Technical Developments

Many of the recommended investigations will be enabled or enhanced by technical developments beyond those of the mid-1980s. The power and flexibility of low-thrust propulsion make it the key to serious study, beyond the reconnaissance and exploration phases, of comets, asteroids, and the solar system beyond the inner planets. For the jovian planets, the very long trip times of ballistic flights create serious problems, and the capability of getting into orbit is limited.

Closely related is the concern about power sources. Though solar power is usable only in the inner solar system, much larger arrays would be useful; large amounts of nuclear power seem available only from reactors, and such systems are already seeing some development.

Quite a different power problem exists at the surface of Venus, where long-lived landers would be important but are currently infeasible because of the 750K temperature. Soft-landing technology, as used on Surveyor, Apollo, and Viking, has been very successful, but is also expensive and terrain-sensitive. Much cheaper systems are needed so that arrays of instruments can be deployed on many bodies; payloads could be relatively modest. Penetrator technology has aroused a great deal of interest for this reason, but other possibilities for hard or semihard landers should be explored, as well as the technology for rovers. The planetary program already builds a large degree of autonomy into its spacecraft, but very little ability to make independent decisions. Thus, further development in robotics or artificial intelligence would be useful. In addition, some of the most interesting environments in the solar system offer conditions that are intolerable to present-day electronics for more than a few hours. The jovian radiation belts prevent exploration of Io, its torus, and the entire inner magnetosphere of Jupiter. The surface of Venus is very hot. Developments in radiation-hardened and high-temperature electronics would improve the chances of exploring these regions.

On-orbit staging, assembly, and fueling offer new capabilities for the more ambitious missions, especially returning samples from Mars. Such missions could benefit greatly from the ability to use a space station to assemble and fuel larger spacecraft than can be launched fully fueled in a single assembly from the Earth's surface.

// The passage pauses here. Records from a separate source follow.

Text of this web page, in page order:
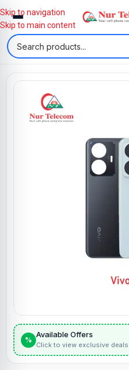
Skip to navigation
Skip to main content
%
Available Offers
Click to view exclusive deals
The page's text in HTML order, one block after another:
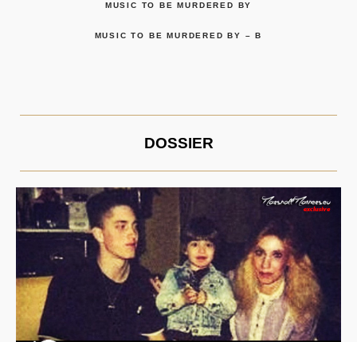
MUSIC TO BE MURDERED BY
MUSIC TO BE MURDERED BY – B
DOSSIER
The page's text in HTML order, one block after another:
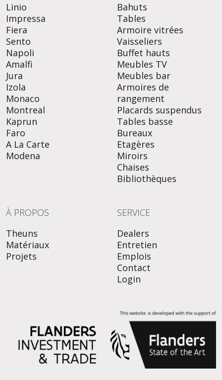
Linio
Impressa
Fiera
Sento
Napoli
Amalfi
Jura
Izola
Monaco
Montreal
Kaprun
Faro
A La Carte
Modena
Bahuts
Tables
Armoire vitrées
Vaisseliers
Buffet hauts
Meubles TV
Meubles bar
Armoires de
rangement
Placards suspendus
Tables basse
Bureaux
Etagères
Miroirs
Chaises
Bibliothèques
À PROPOS
Theuns
Matériaux
Projets
SERVICE
Dealers
Entretien
Emplois
Contact
Login
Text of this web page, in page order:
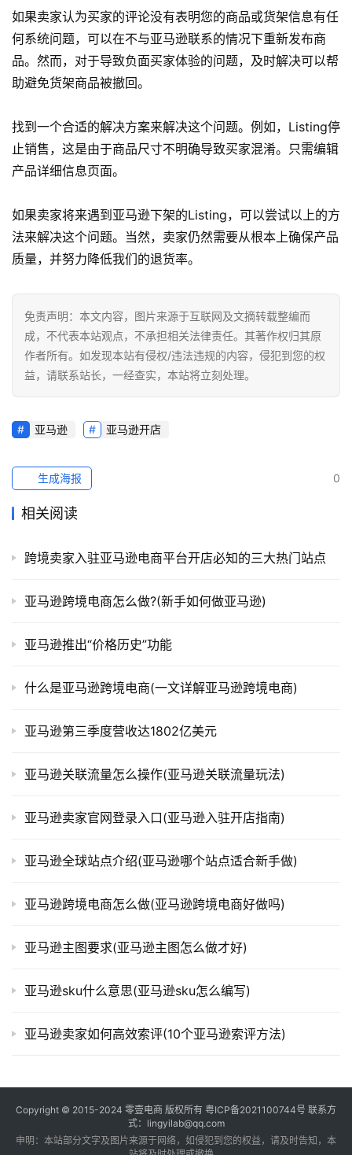
媒
营
销
境
导
航
如果卖家认为买家的评论没有表明您的商品或货架信息有任
何系统问题，可以在不与亚马逊联系的情况下重新发布商
品。然而，对于导致负面买家体验的问题，及时解决可以帮
助避免货架商品被撤回。
找到一个合适的解决方案来解决这个问题。例如，Listing停
止销售，这是由于商品尺寸不明确导致买家混淆。只需编辑
产品详细信息页面。
如果卖家将来遇到亚马逊下架的Listing，可以尝试以上的方
法来解决这个问题。当然，卖家仍然需要从根本上确保产品
质量，并努力降低我们的退货率。
免责声明：本文内容，图片来源于互联网及文摘转载整编而
成，不代表本站观点，不承担相关法律责任。其著作权归其原
作者所有。如发现本站有侵权/违法违规的内容，侵犯到您的权
益，请联系站长，一经查实，本站将立刻处理。
亚马逊 亚马逊开店
0
生成海报
相关阅读
跨境卖家入驻亚马逊电商平台开店必知的三大热门站点
亚马逊跨境电商怎么做?(新手如何做亚马逊)
亚马逊推出“价格历史”功能
什么是亚马逊跨境电商(一文详解亚马逊跨境电商)
亚马逊第三季度营收达1802亿美元
亚马逊关联流量怎么操作(亚马逊关联流量玩法)
亚马逊卖家官网登录入口(亚马逊入驻开店指南)
亚马逊全球站点介绍(亚马逊哪个站点适合新手做)
亚马逊跨境电商怎么做(亚马逊跨境电商好做吗)
亚马逊主图要求(亚马逊主图怎么做才好)
亚马逊sku什么意思(亚马逊sku怎么编写)
亚马逊卖家如何高效索评(10个亚马逊索评方法)
Copyright © 2015-2024 零壹电商 版权所有 粤ICP备2021100744号 联系方
式：lingyilab@qq.com
申明：本站部分文字及图片来源于网络，如侵犯到您的权益，请及时告知，本
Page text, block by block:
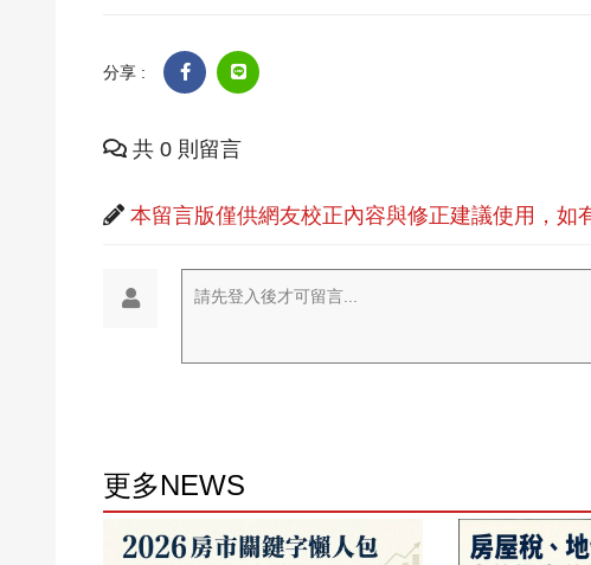
分享 :
共 0 則留言
本留言版僅供網友校正內容與修正建議使用，
請先登入後才可留言...
更多NEWS
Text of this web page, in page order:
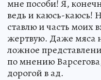
мне пособи! Я,
ведь и каюсь-каюсь!
ставлю и часть моих
жертвую. Даже мяса
ложное
по мнению
дорогой в ад.
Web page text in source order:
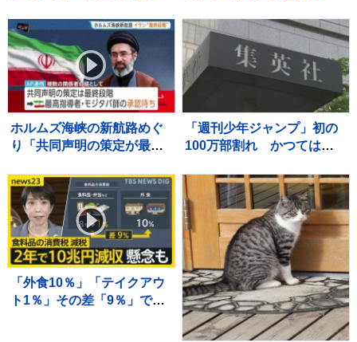
判決 千葉地裁
などを押収し解析へ 李大統
領も「身内重視の人事の失
敗だ」と痛烈批判
ホルムズ海峡の新航路めぐ
り「共同声明の策定が最終
の協議 モジタバ師の承認
待ち
「週刊少年ジャンプ」初の
100万部割れ かつては漫
を記録 国内雑誌で100万
部超えゼロに
「外食10％」「テイクアウ
ト1％」その差「9％」であ

An integral part of the recommended program is adequate support for analysis and interpretation of the data returned from it, including maintenance of the intellectual base for scientific activity. Theoretical, laboratory,- ground-based, and earth-orbital studies must be supported; this support includes upgrading laboratory instrumentation and computing equipment, as well as maintaining adequate programs of research and analysis.

International Collaboration

The matter of international collaboration cuts across the whole of space science, and is therefore considered in the report of the steering group. However, it is appropriate to note here that planetary exploration is a particularly suitable area for such efforts. Planets are a neutral ground devoid of nationalistic, commercial, or military interest. They are analogous to the desert continent of Antarctica, which is protected by an international treaty for scientific research. Modest international participation in national programs has been successful on many occasions, but true cooperative programs, jointly planned by more than one agency, offer great potential benefits.